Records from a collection
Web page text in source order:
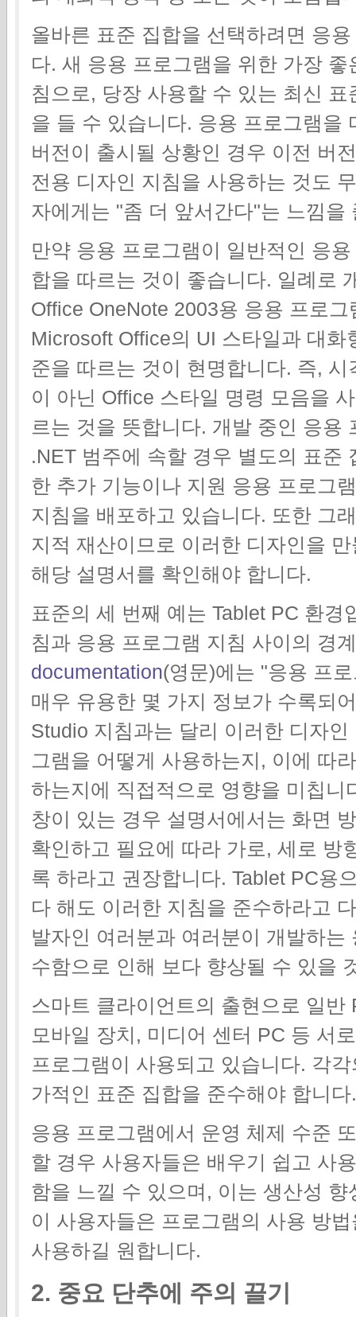
올바른 표준 집합을 선택하려면 응
다. 새 응용 프로그램을 위한 가장
침으로, 당장 사용할 수 있는 최신
을 들 수 있습니다. 응용 프로그램을
버전이 출시될 상황인 경우 이전 버
전용 디자인 지침을 사용하는 것도
자에게는 "좀 더 앞서간다"는 느낌을
만약 응용 프로그램이 일반적인 응
합을 따르는 것이 좋습니다. 일례로
Office OneNote 2003용 응용 프로
Microsoft Office의 UI 스타일과 대
준을 따르는 것이 현명합니다. 즉,
이 아닌 Office 스타일 명령 모음을
르는 것을 뜻합니다. 개발 중인 응
.NET 범주에 속할 경우 별도의 표준
한 추가 기능이나 지원 응용 프로그
지침을 배포하고 있습니다. 또한 그
지적 재산이므로 이러한 디자인을
해당 설명서를 확인해야 합니다.
표준의 세 번째 예는 Tablet PC 환
침과 응용 프로그램 지침 사이의 경
documentation(영문)에는 "응용 프
매우 유용한 몇 가지 정보가 수록되
Studio 지침과는 달리 이러한 디자
그램을 어떻게 사용하는지, 이에 따
하는지에 직접적으로 영향을 미칩
창이 있는 경우 설명서에서는 화면
확인하고 필요에 따라 가로, 세로 방
록 하라고 권장합니다. Tablet PC용
다 해도 이러한 지침을 준수하라고
발자인 여러분과 여러분이 개발하
수함으로 인해 보다 향상될 수 있을
스마트 클라이언트의 출현으로 일
모바일 장치, 미디어 센터 PC 등 서
프로그램이 사용되고 있습니다. 각
가적인 표준 집합을 준수해야 합니다.
응용 프로그램에서 운영 체제 수준
할 경우 사용자들은 배우기 쉽고 사
함을 느낄 수 있으며, 이는 생산성
이 사용자들은 프로그램의 사용 방
사용하길 원합니다.
2. 중요 단추에 주의 끌기
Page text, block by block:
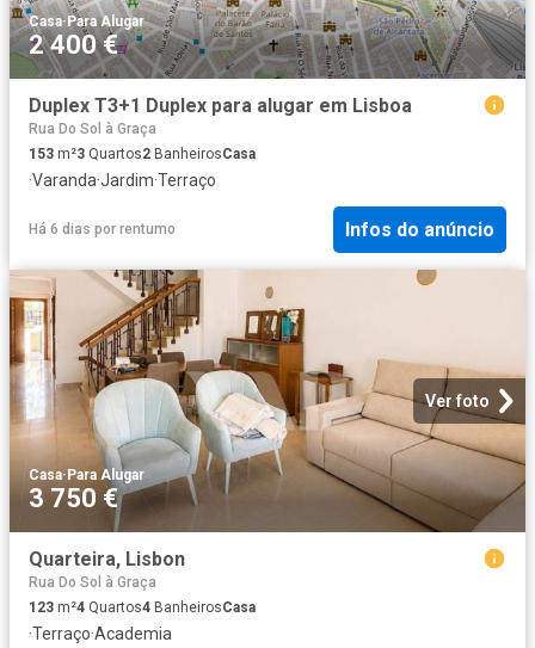
Casa· Para Alugar
2 400 €
Duplex T3+1 Duplex para alugar em Lisboa
Rua Do Sol à Graça
153 m²3 Quartos2 BanheirosCasa
·Varanda·Jardim·Terraço
Há 6 dias por rentumo Infos do anúncio
Ver foto
Casa·Para Alugar
3 750 €
Quarteira, Lisbon
Rua Do Sol à Graça
123 m²4 Quartos4 BanheirosCasa
·Terraço·Academia
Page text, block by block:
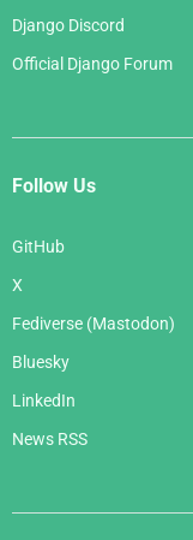
Django Discord
Official Django Forum
Follow Us
GitHub
X
Fediverse (Mastodon)
Bluesky
LinkedIn
News RSS
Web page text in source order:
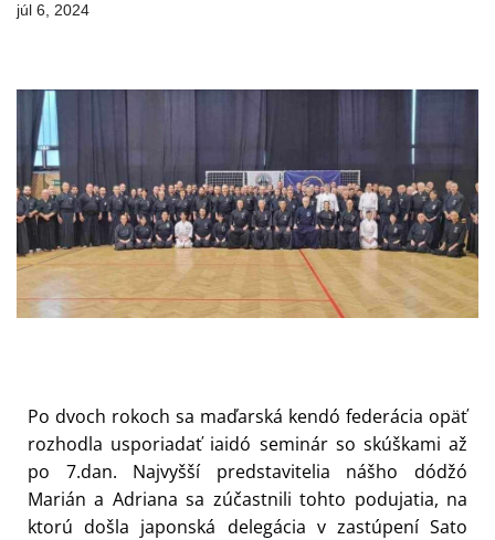
júl 6, 2024
Po dvoch rokoch sa maďarská kendó federácia opäť
rozhodla usporiadať iaidó seminár so skúškami až
po 7.dan. Najvyšší predstavitelia nášho dódžó
Marián a Adriana sa zúčastnili tohto podujatia, na
ktorú došla japonská delegácia v zastúpení Sato
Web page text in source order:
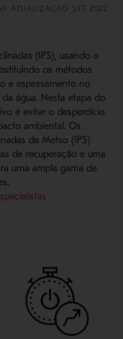
ATUALIZAÇÃO SET 2022
(IPS), usando o
os métodos
e espessamento no
água. Nesta etapa do
é evitar o desperdício
ambiental. Os
da Metso (IPS)
de recuperação e uma
uma ampla gama de
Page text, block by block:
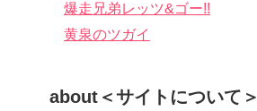
爆走兄弟レッツ&ゴー!!
黄泉のツガイ
about＜サイトについて＞
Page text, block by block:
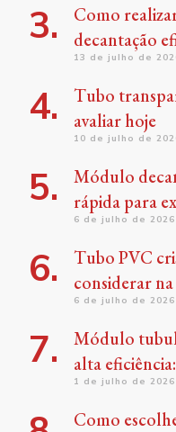
Como
decantação
13 de julho de
Tubo
avaliar hoje
10 de julho de
Módulo
rápida para
6 de julho de 2026
Tubo PVC
considerar
6 de julho de 2026
Módulo
alta
1 de julho de 2026
Como
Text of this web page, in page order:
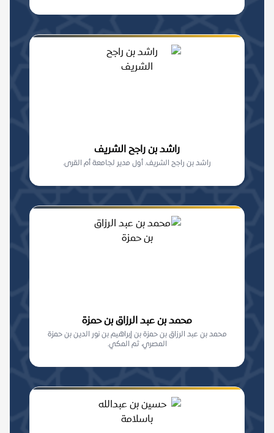
راشد بن راجح الشريف
راشد بن راجح الشريف. أول مدير لجامعة أم القرى.
محمد بن عبد الرزاق بن حمزة
محمد بن عبد الرزاق بن حمزة بن إبراهيم بن نور الدين بن حمزة
المصري، ثم المكي.
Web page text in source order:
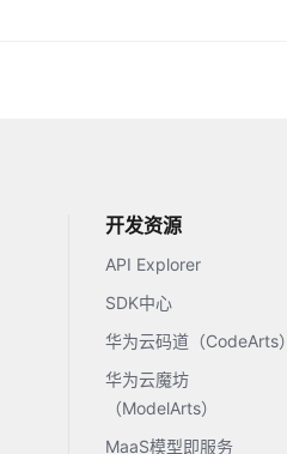
开发资源
API Explorer
SDK中心
华为云码道（CodeArts）
华为云魔坊
（ModelArts）
MaaS模型即服务
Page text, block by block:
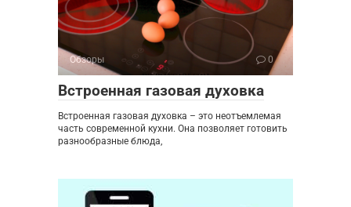
Обзоры 0
Встроенная газовая духовка
Встроенная газовая духовка – это неотъемлемая
часть современной кухни. Она позволяет готовить
разнообразные блюда,
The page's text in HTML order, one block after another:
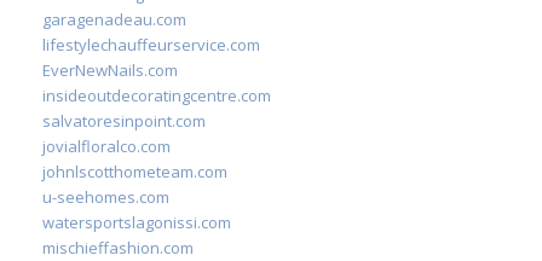
garagenadeau.com
lifestylechauffeurservice.com
EverNewNails.com
insideoutdecoratingcentre.com
salvatoresinpoint.com
jovialfloralco.com
johnlscotthometeam.com
u-seehomes.com
watersportslagonissi.com
mischieffashion.com
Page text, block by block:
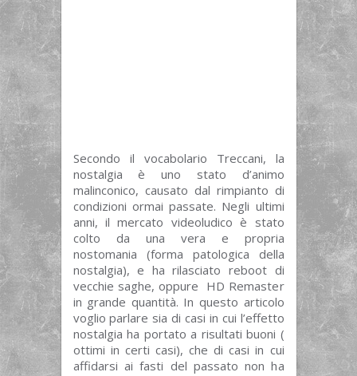
Secondo il vocabolario Treccani, la
nostalgia è uno stato d’animo
malinconico, causato dal rimpianto di
condizioni ormai passate. Negli ultimi
anni, il mercato videoludico è stato
colto da una vera e propria
nostomania (forma patologica della
nostalgia), e ha rilasciato reboot di
vecchie saghe, oppure HD Remaster
in grande quantità. In questo articolo
voglio parlare sia di casi in cui l’effetto
nostalgia ha portato a risultati buoni (
ottimi in certi casi), che di casi in cui
affidarsi ai fasti del passato non ha
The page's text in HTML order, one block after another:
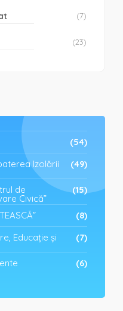
(7)
(23)
(54)
Izolării (49)
de
Civică”
(15)
(8)
Educație și (7)
(6)
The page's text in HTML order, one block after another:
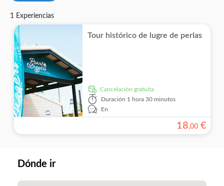
1 Experiencias
Tour histórico de lugre de perlas
cancelación gratuita
Duración 1 hora 30 minutos
En
18,00 €
Dónde ir
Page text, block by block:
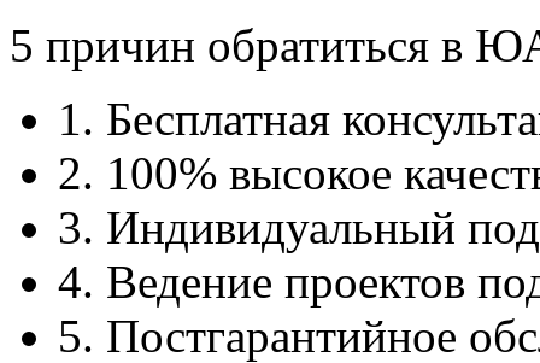
5 причин обратиться в
1. Бесплатная
2. 100% высокое
3. Индивидуальный
4. Ведение проектов
5. Постгарантийное
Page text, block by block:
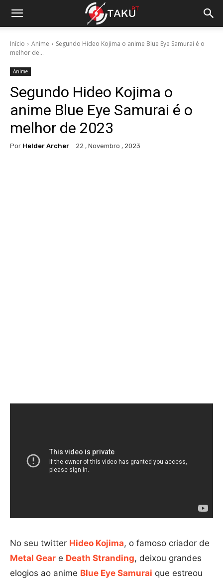
Início Anime
Segundo Hideo Kojima o anime Blue Eye Samurai é o
melhor de...
Anime
Segundo Hideo Kojima o
anime Blue Eye Samurai é o
melhor de 2023
Por Helder Archer 22 , Novembro , 2023
No seu twitter Hideo Kojima, o famoso criador de
Metal Gear e Death Stranding, deixou grandes
elogios ao anime Blue Eye Samurai que estreou
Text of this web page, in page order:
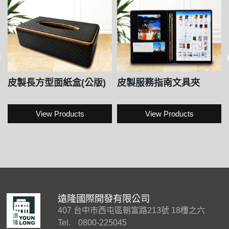
皮製長方型面紙盒(公版)
View Products
皮製服務指南文具夾
View Products
遠隆國際開發有限公司
407 台中市西屯區朝富路213號 18樓之六
Tel.
0800-225045
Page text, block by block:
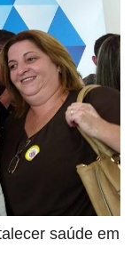
saúde em
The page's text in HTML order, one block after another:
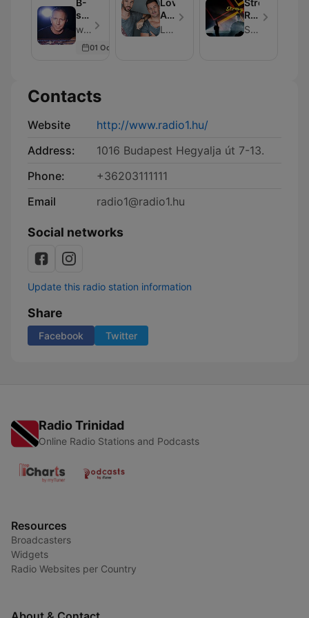
B-
sensual
Official
Podcast
with Bárány Attila - Episode 6
01 Oct 2016
Loving
Arms
Podcast
Loving Arms
Strong
R.
-Strong R.
Contacts
Website
http://www.radio1.hu/
Address:
1016 Budapest Hegyalja út 7-13.
Phone:
+36203111111
Email
radio1@radio1.hu
Social networks
Update this radio station information
Share
Facebook Twitter
Radio Trinidad
Online Radio Stations and Podcasts
Resources
Broadcasters
Widgets
Radio Websites per Country
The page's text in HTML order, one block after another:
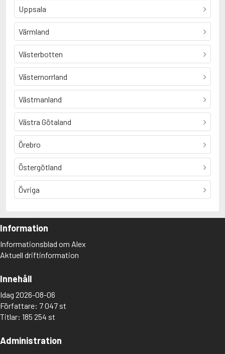
Uppsala
Värmland
Västerbotten
Västernorrland
Västmanland
Västra Götaland
Örebro
Östergötland
Övriga
Information
Informationsblad om Alex
Aktuell driftinformation
Innehåll
Idag 2026-08-06
Författare: 7 047 st
Titlar: 185 254 st
Administration

Aim of the exercise
Please find, in the entries above, every line where "Kojima" occurs, and copy it.

Solution to this problem
Segundo Hideo Kojima o anime Blue Eye Samurai é o
Segundo Hideo Kojima o
No seu twitter Hideo Kojima, o famoso criador de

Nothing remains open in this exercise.